> MATERIAL SHOWN:
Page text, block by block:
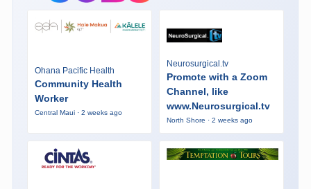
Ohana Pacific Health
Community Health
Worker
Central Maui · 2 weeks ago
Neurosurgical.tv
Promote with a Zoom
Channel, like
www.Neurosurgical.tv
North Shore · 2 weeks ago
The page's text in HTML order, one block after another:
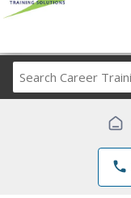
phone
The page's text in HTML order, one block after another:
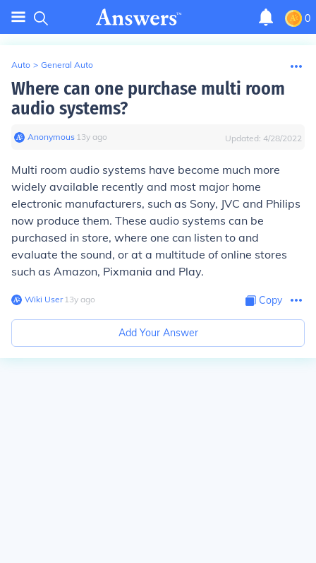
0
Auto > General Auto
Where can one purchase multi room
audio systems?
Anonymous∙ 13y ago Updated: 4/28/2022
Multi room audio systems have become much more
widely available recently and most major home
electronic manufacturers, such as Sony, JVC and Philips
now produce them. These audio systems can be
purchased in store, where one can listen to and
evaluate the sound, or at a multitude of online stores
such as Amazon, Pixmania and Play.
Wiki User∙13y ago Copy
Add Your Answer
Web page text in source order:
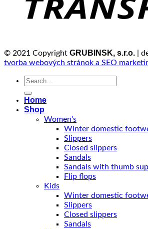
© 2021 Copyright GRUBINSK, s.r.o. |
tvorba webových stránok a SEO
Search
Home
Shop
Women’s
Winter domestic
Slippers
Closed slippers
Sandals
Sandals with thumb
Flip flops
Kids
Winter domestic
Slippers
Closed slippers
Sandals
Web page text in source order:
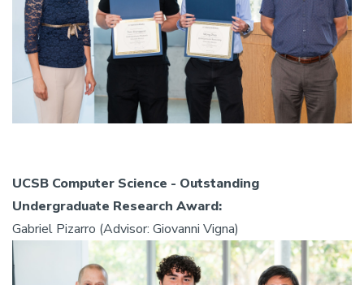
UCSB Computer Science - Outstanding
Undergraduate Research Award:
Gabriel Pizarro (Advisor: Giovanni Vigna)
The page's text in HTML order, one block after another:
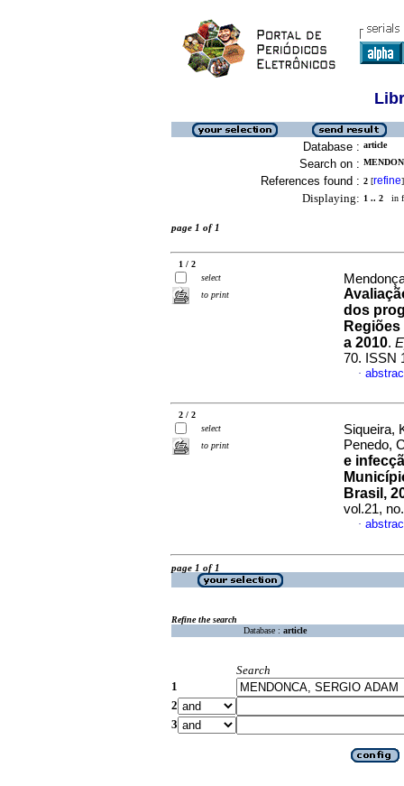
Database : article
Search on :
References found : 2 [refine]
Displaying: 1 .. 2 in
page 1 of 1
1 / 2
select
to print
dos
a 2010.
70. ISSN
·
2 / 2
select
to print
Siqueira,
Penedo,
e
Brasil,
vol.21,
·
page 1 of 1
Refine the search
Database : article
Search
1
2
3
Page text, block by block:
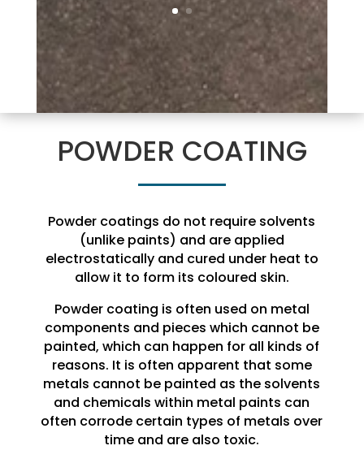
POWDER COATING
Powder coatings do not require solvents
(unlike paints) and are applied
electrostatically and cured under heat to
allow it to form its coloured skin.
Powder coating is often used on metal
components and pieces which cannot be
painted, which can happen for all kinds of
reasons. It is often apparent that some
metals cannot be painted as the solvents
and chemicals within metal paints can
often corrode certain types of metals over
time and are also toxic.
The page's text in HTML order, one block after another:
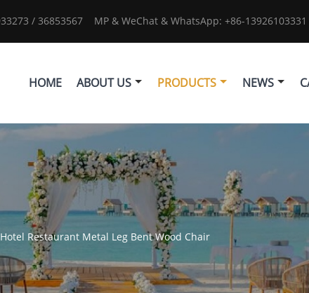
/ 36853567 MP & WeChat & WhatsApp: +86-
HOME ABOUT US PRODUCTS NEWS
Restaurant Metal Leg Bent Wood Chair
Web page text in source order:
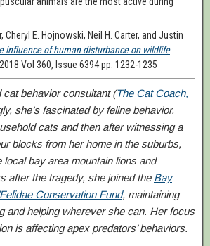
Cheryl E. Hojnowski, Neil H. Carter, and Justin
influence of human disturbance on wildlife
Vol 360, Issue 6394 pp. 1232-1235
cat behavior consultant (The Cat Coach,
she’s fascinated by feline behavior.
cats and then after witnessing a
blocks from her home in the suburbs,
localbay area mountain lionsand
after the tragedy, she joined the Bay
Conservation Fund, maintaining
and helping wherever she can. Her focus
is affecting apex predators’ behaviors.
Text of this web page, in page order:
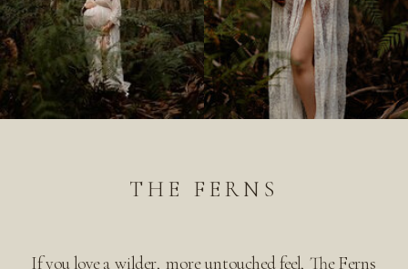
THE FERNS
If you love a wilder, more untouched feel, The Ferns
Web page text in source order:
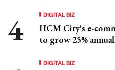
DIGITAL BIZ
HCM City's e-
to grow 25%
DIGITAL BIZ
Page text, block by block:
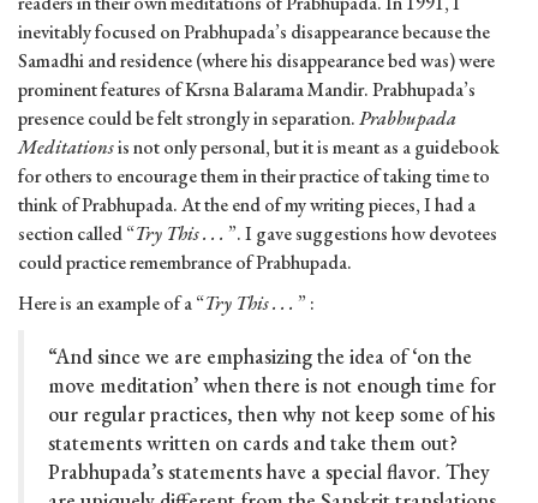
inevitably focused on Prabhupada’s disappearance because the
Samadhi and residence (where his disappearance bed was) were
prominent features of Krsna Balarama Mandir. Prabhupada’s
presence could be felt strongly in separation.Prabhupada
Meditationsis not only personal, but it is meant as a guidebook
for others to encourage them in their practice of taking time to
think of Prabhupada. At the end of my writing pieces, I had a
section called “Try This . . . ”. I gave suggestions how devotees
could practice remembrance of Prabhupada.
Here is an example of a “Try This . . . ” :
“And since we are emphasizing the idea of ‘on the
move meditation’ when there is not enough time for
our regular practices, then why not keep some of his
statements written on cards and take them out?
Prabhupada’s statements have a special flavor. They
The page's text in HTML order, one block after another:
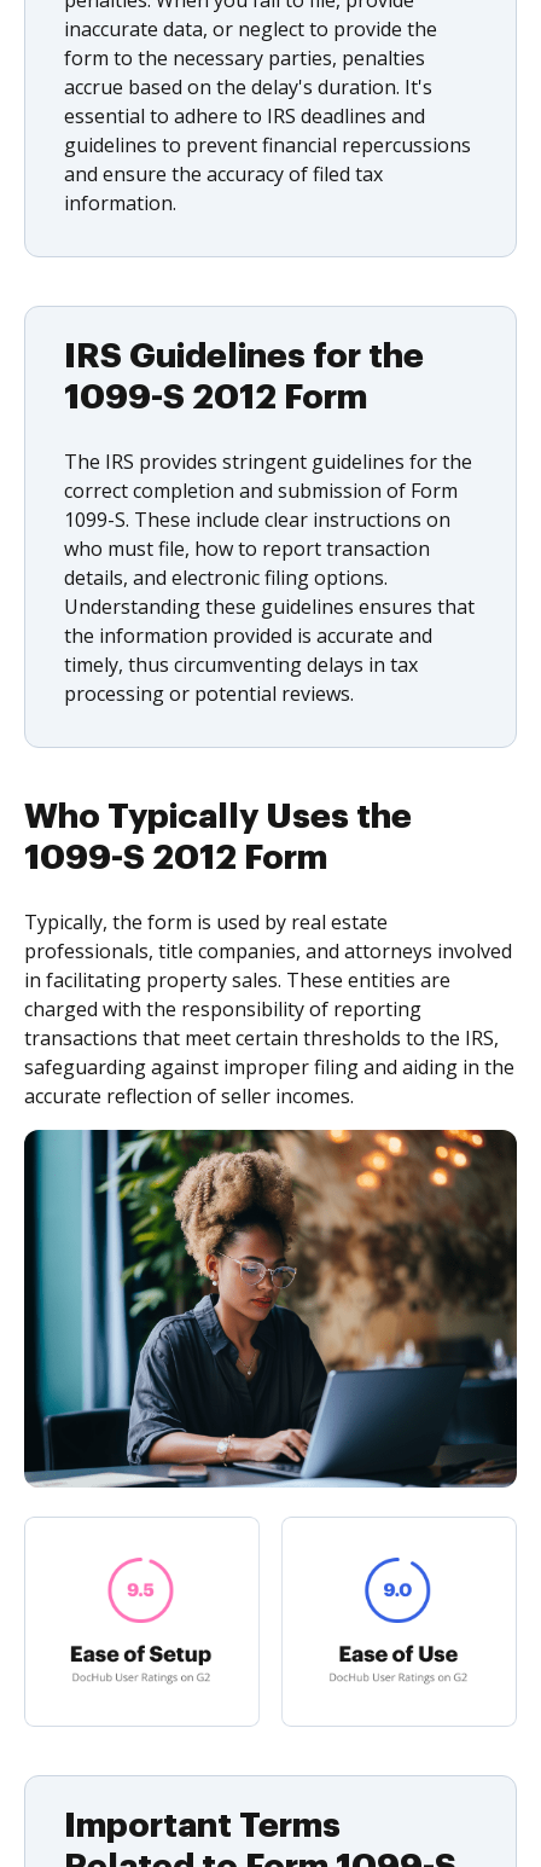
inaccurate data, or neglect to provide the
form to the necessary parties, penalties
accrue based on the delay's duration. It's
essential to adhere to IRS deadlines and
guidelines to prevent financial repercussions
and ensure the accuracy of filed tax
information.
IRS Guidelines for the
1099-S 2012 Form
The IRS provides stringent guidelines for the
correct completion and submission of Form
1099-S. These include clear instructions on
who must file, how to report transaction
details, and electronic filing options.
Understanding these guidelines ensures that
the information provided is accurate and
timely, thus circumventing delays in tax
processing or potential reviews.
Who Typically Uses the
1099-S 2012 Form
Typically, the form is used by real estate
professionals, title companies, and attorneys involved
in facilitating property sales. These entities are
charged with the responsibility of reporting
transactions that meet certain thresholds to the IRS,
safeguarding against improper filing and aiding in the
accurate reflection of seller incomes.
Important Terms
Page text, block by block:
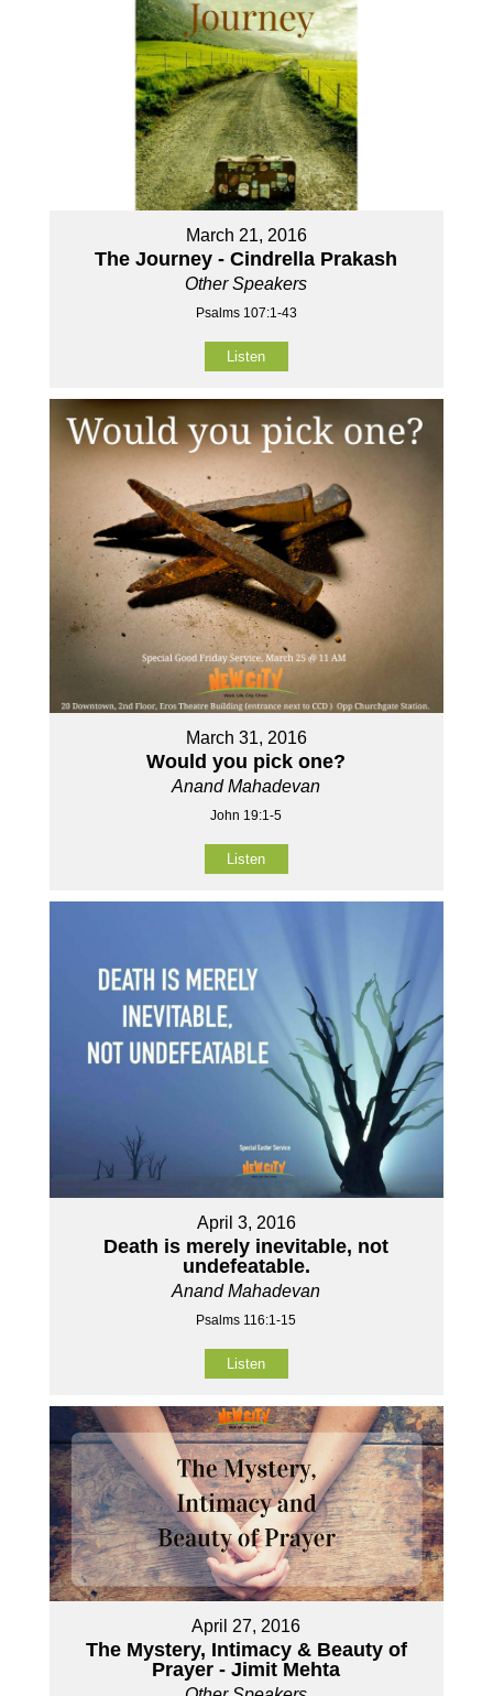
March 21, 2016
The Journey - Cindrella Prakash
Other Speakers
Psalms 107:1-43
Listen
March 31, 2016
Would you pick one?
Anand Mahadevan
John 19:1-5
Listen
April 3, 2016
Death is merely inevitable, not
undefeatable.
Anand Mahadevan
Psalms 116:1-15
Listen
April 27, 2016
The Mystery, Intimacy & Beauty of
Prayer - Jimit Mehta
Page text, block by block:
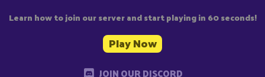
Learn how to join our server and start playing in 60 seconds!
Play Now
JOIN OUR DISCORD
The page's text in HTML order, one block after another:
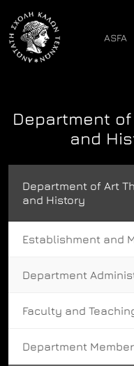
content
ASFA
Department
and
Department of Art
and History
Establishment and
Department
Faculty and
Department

> TASK DESCRIPTION: No pictures belong in the copy. Retype exactly, and only, the lines from the line containing "Psalms 116:1-15" through the last line of the data, both included.

> RESULT OF THE TASK:
Psalms 116:1-15
Listen
April 27, 2016
The Mystery, Intimacy & Beauty of
Prayer - Jimit Mehta
Page text, block by block:
Learn how to join our server and start playing in 60 seconds!
Play Now
JOIN OUR DISCORD
The page's text in HTML order, one block after another:
content
ASFA
Department
and
Department of Art
and History
Establishment and
Department
Faculty and
Department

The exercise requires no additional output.